____ RECORDS SUPPLIED
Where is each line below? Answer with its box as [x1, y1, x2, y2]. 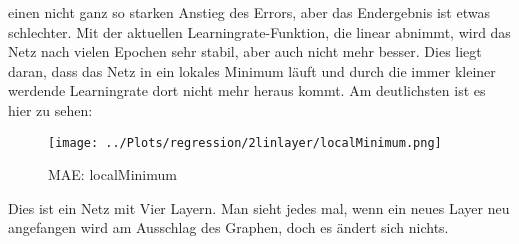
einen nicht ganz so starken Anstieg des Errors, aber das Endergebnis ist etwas [8, 2, 490, 22]
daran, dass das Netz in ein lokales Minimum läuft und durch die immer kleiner [8, 60, 496, 81]
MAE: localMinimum [48, 164, 177, 185]
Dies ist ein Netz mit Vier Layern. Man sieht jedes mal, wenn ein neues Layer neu [8, 197, 510, 218]
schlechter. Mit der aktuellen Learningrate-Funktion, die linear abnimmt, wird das [8, 21, 511, 42]
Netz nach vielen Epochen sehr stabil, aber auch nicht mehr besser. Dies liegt [8, 41, 482, 62]
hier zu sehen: [8, 99, 93, 120]
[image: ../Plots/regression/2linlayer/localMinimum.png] [48, 135, 442, 150]
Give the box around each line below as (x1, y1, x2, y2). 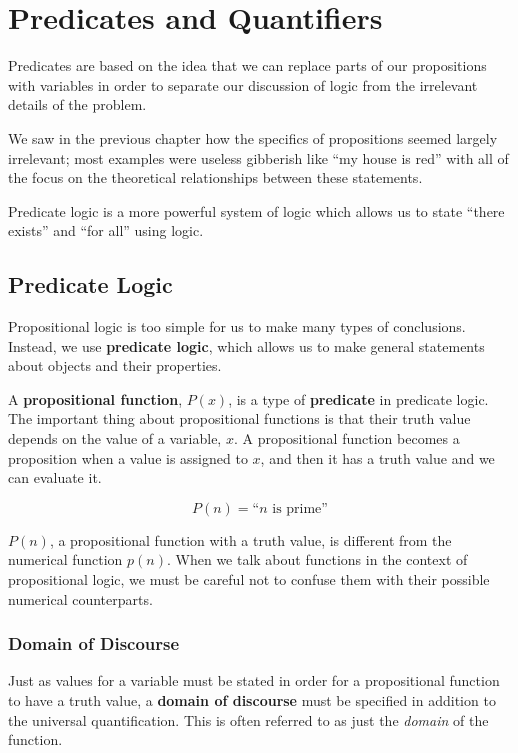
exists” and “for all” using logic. (8, 220, 204, 241)
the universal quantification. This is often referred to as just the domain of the (8, 709, 489, 730)
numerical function (8, 549, 123, 570)
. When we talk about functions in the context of (166, 549, 468, 570)
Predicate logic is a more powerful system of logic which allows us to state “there (8, 200, 505, 221)
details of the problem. (8, 94, 147, 115)
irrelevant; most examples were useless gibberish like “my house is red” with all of (8, 147, 509, 168)
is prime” (272, 501, 328, 516)
________
• WORK ORDER
Identify each line in the entries with the word "Dies" and copy it.

• TASK ANSWER
Dies ist ein Netz mit Vier Layern. Man sieht jedes mal, wenn ein neues Layer neu [8, 197, 510, 218]
Netz nach vielen Epochen sehr stabil, aber auch nicht mehr besser. Dies liegt [8, 41, 482, 62]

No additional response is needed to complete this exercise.